::: Task inputs

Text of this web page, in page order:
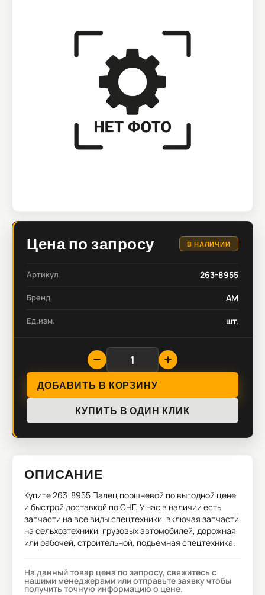
Цена по запросу В НАЛИЧИИ
Артикул 263-8955
Бренд AM
Ед.изм. шт.
ДОБАВИТЬ В КОРЗИНУ
КУПИТЬ В ОДИН КЛИК
ОПИСАНИЕ
Купите263-8955 Палец поршневой по выгодной цене
и быстрой доставкой по СНГ. У нас в наличии есть
запчасти на все виды спецтехники, включая запчасти
на сельхозтехники, грузовых автомобилей, дорожная
или рабочей, строительной, подъемная спецтехника.
На данный товар цена по запросу, свяжитесь с
нашими менеджерами или отправьте заявку чтобы
получить точную информацию о цене.
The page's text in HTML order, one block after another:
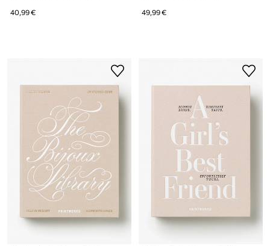
40,99 € 49,99 €
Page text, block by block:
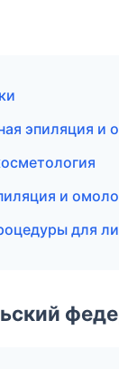
эпиляция и
и
для
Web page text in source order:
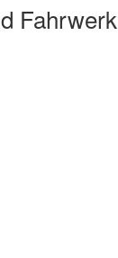
Fahrwerk
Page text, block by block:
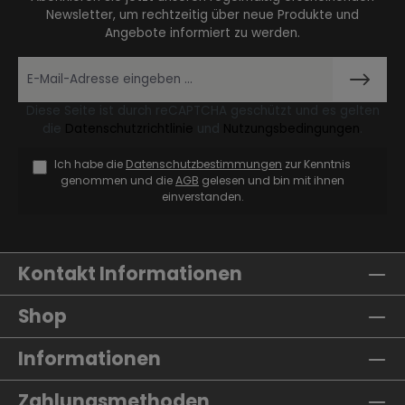
Newsletter, um rechtzeitig über neue Produkte und
Angebote informiert zu werden.
Ich habe die Datenschutzbestimmungen zur Kenntnis
genommen und dieAGB gelesen und bin mit ihnen
einverstanden.
Kontakt Informationen
Shop
Informationen
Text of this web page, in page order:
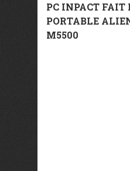
PC INPACT FAIT
PORTABLE
M5500
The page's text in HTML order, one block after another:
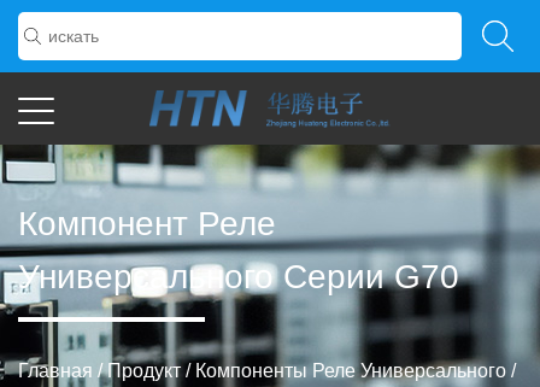
Компонент Реле
Универсального Серии G70
Главная /Продукт / Компоненты Реле Универсального /
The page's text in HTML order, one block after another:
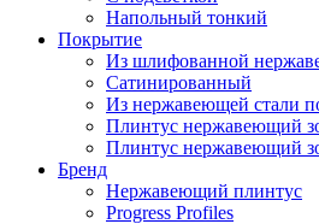
Напольный тонкий
Покрытие
Из шлифованной
Сатинированный
Из нержавеющей стали
Плинтус нержавеющий
Плинтус нержавеющий
Бренд
Нержавеющий плинтус
Progress Profiles
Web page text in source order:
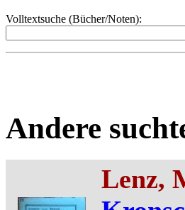
Volltextsuche (Bücher/Noten):
Andere
Lenz,
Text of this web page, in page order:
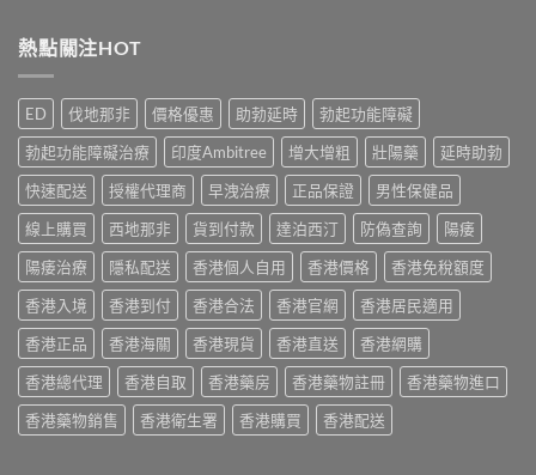
得
購
買
建
議〉
中
延
霧
選
購
指
南
與
正
貨
渠
道〉
中
2026
港
5
款
熱
門
男
士
保
健
品
真
實
比
較
與
選
購
士
副
用
有
哪
些？
Cialis
常
見
副
作
用
完
整
說
明
與
安
全
熱點關注HOT
ED 伐地那非 價格優惠 助勃延時
勃起功能障礙
勃起功能障礙治療
印度Ambitree 增大增粗 壯陽藥
延時助勃
快速配送
授權代理商 早洩治療 正品保證
男性保健品
線上購買
西地那非 貨到付款 達泊西汀 防偽查詢
陽痿
陽痿治療
隱私配送 香港個人自用 香港價格
香港免稅額度
香港入境
香港到付 香港合法 香港官網
香港居民適用
香港正品
香港海關 香港現貨 香港直送
香港網購
香港總代理
香港自取 香港藥房 香港藥物註冊
香港藥物進口
香港藥物銷售
香港衛生署 香港購買 香港配送
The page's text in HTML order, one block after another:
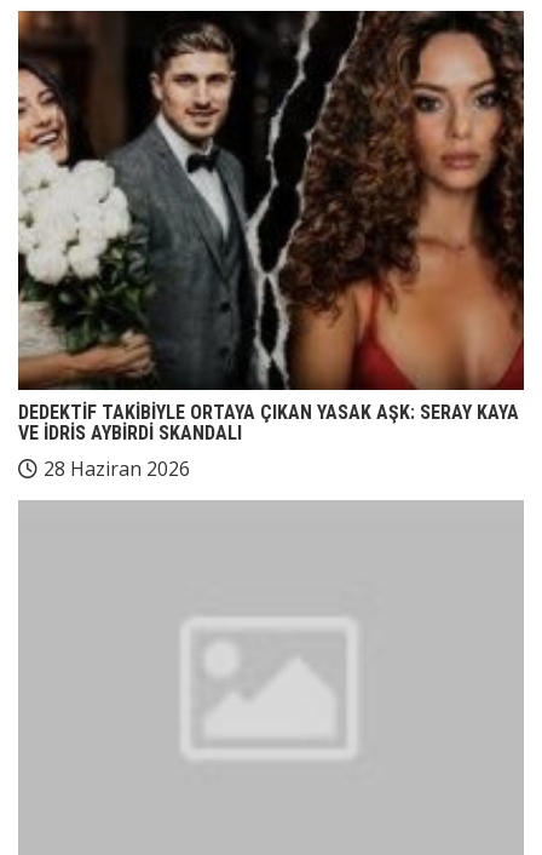
DEDEKTİF TAKİBİYLE ORTAYA ÇIKAN YASAK AŞK: SERAY KAYA
VE İDRİS AYBİRDİ SKANDALI
28 Haziran 2026
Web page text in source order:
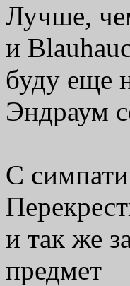
Лучше,
и
буду еще
Эндраум
С
и так же
предмет
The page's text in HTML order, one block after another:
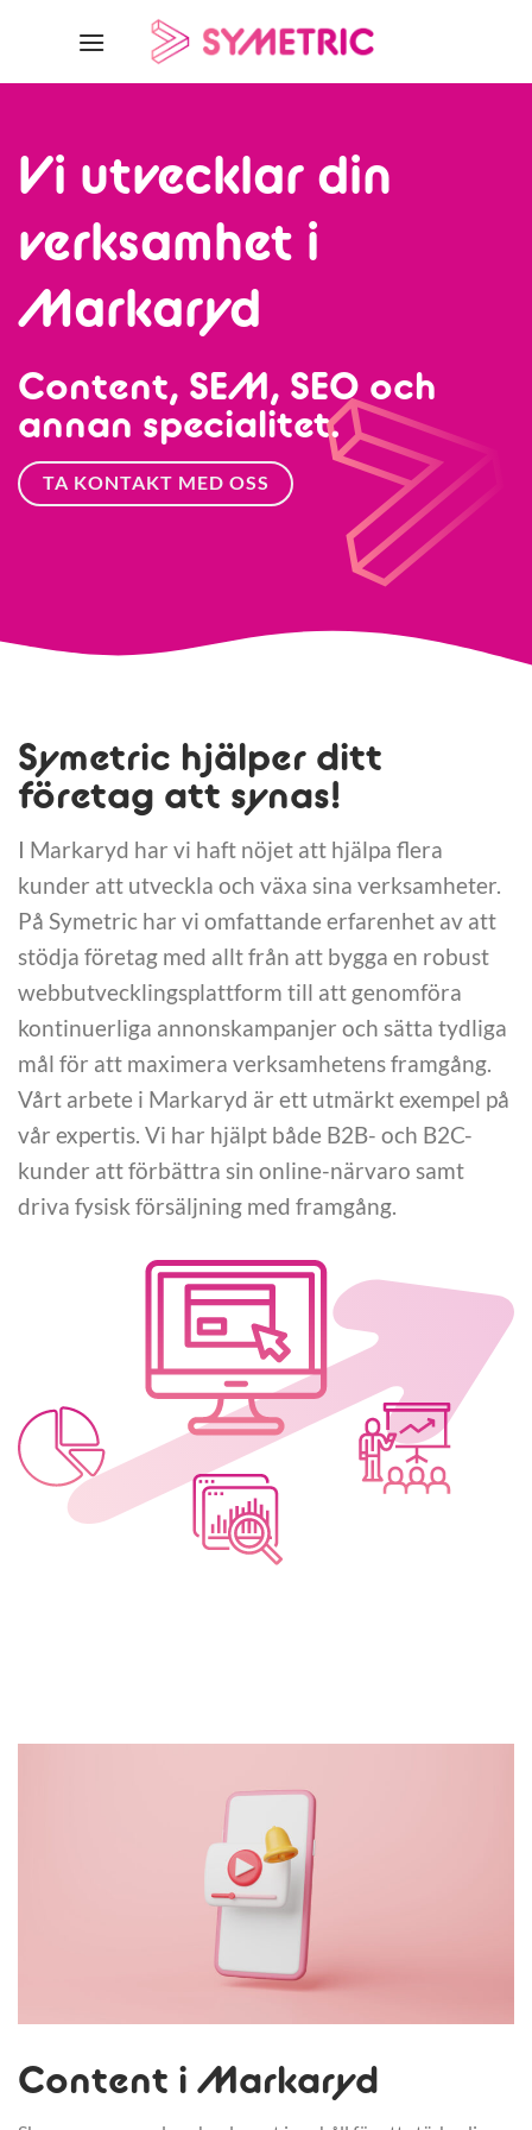
Vi utvecklar din
verksamhet i
Markaryd
Content, SEM, SEO och
annan specialitet.
TA KONTAKT MED OSS
Symetric hjälper ditt
företag att synas!
I Markaryd har vi haft nöjet att hjälpa flera
kunder att utveckla och växa sina verksamheter.
På Symetric har vi omfattande erfarenhet av att
stödja företag med allt från att bygga en robust
webbutvecklingsplattform till att genomföra
kontinuerliga annonskampanjer och sätta tydliga
mål för att maximera verksamhetens framgång.
Vårt arbete i Markaryd är ett utmärkt exempel på
vår expertis. Vi har hjälpt både B2B- och B2C-
kunder att förbättra sin online-närvaro samt
driva fysisk försäljning med framgång.
Content i Markaryd
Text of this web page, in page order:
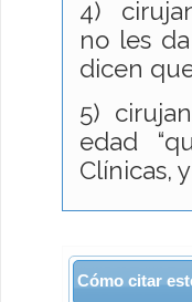
4)
no les
dicen
5)
edad
Clínicas,
Cómo citar
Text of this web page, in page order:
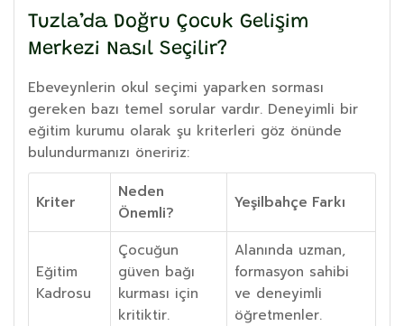
Tuzla’da Doğru Çocuk Gelişim
Merkezi Nasıl Seçilir?
Ebeveynlerin okul seçimi yaparken sorması
gereken bazı temel sorular vardır. Deneyimli bir
eğitim kurumu olarak şu kriterleri göz önünde
bulundurmanızı öneririz:
Kriter
Neden
Önemli?
Yeşilbahçe Farkı
Eğitim
Kadrosu
Çocuğun
güven bağı
kurması için
kritiktir.
Alanında uzman,
formasyon sahibi
ve deneyimli
öğretmenler.
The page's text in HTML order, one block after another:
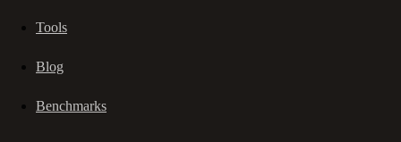
Tools
Blog
Benchmarks

::::::

◆ **Problem description**
Leaving out every picture, repeat the records above exactly as they stand.

◆ **Exercise solution**
Text of this web page, in page order:
Цена по запросу В НАЛИЧИИ
Артикул 263-8955
Бренд AM
Ед.изм. шт.
ДОБАВИТЬ В КОРЗИНУ
КУПИТЬ В ОДИН КЛИК
ОПИСАНИЕ
Купите263-8955 Палец поршневой по выгодной цене
и быстрой доставкой по СНГ. У нас в наличии есть
запчасти на все виды спецтехники, включая запчасти
на сельхозтехники, грузовых автомобилей, дорожная
или рабочей, строительной, подъемная спецтехника.
На данный товар цена по запросу, свяжитесь с
нашими менеджерами или отправьте заявку чтобы
получить точную информацию о цене.
The page's text in HTML order, one block after another:
40,99 € 49,99 €
Page text, block by block:
эпиляция и
и
для
Web page text in source order:
Fahrwerk
Page text, block by block:
Newsletter, um rechtzeitig über neue Produkte und
Angebote informiert zu werden.
Ich habe die Datenschutzbestimmungen zur Kenntnis
genommen und dieAGB gelesen und bin mit ihnen
einverstanden.
Kontakt Informationen
Shop
Informationen
Text of this web page, in page order:
PC INPACT FAIT
PORTABLE
M5500
The page's text in HTML order, one block after another:
Компонент Реле
Универсального Серии G70
Главная /Продукт / Компоненты Реле Универсального /
The page's text in HTML order, one block after another:
Напольный тонкий
Покрытие
Из шлифованной
Сатинированный
Из нержавеющей стали
Плинтус нержавеющий
Плинтус нержавеющий
Бренд
Нержавеющий плинтус
Progress Profiles
Web page text in source order:
Volltextsuche (Bücher/Noten):
Andere
Lenz,
Text of this web page, in page order:
得
購
買
建
議〉
中
延
霧
選
購
指
南
與
正
貨
渠
道〉
中
2026
港
5
款
熱
門
男
士
保
健
品
真
實
比
較
與
選
購
士
副
用
有
哪
些？
Cialis
常
見
副
作
用
完
整
說
明
與
安
全
熱點關注HOT
ED 伐地那非 價格優惠 助勃延時
勃起功能障礙
勃起功能障礙治療
印度Ambitree 增大增粗 壯陽藥
延時助勃
快速配送
授權代理商 早洩治療 正品保證
男性保健品
線上購買
西地那非 貨到付款 達泊西汀 防偽查詢
陽痿
陽痿治療
隱私配送 香港個人自用 香港價格
香港免稅額度
香港入境
香港到付 香港合法 香港官網
香港居民適用
香港正品
香港海關 香港現貨 香港直送
香港網購
香港總代理
香港自取 香港藥房 香港藥物註冊
香港藥物進口
香港藥物銷售
香港衛生署 香港購買 香港配送
The page's text in HTML order, one block after another:
DEDEKTİF TAKİBİYLE ORTAYA ÇIKAN YASAK AŞK: SERAY KAYA
VE İDRİS AYBİRDİ SKANDALI
28 Haziran 2026
Web page text in source order:
Лучше,
и
буду еще
Эндраум
С
и так же
предмет
The page's text in HTML order, one block after another:
Vi utvecklar din
verksamhet i
Markaryd
Content, SEM, SEO och
annan specialitet.
TA KONTAKT MED OSS
Symetric hjälper ditt
företag att synas!
I Markaryd har vi haft nöjet att hjälpa flera
kunder att utveckla och växa sina verksamheter.
På Symetric har vi omfattande erfarenhet av att
stödja företag med allt från att bygga en robust
webbutvecklingsplattform till att genomföra
kontinuerliga annonskampanjer och sätta tydliga
mål för att maximera verksamhetens framgång.
Vårt arbete i Markaryd är ett utmärkt exempel på
vår expertis. Vi har hjälpt både B2B- och B2C-
kunder att förbättra sin online-närvaro samt
driva fysisk försäljning med framgång.
Content i Markaryd
Text of this web page, in page order:
4)
no les
dicen
5)
edad
Clínicas,
Cómo citar
Text of this web page, in page order:
Tuzla’da Doğru Çocuk Gelişim
Merkezi Nasıl Seçilir?
Ebeveynlerin okul seçimi yaparken sorması
gereken bazı temel sorular vardır. Deneyimli bir
eğitim kurumu olarak şu kriterleri göz önünde
bulundurmanızı öneririz:
Kriter
Neden
Önemli?
Yeşilbahçe Farkı
Eğitim
Kadrosu
Çocuğun
güven bağı
kurması için
kritiktir.
Alanında uzman,
formasyon sahibi
ve deneyimli
öğretmenler.
The page's text in HTML order, one block after another:
Tools
Blog
Benchmarks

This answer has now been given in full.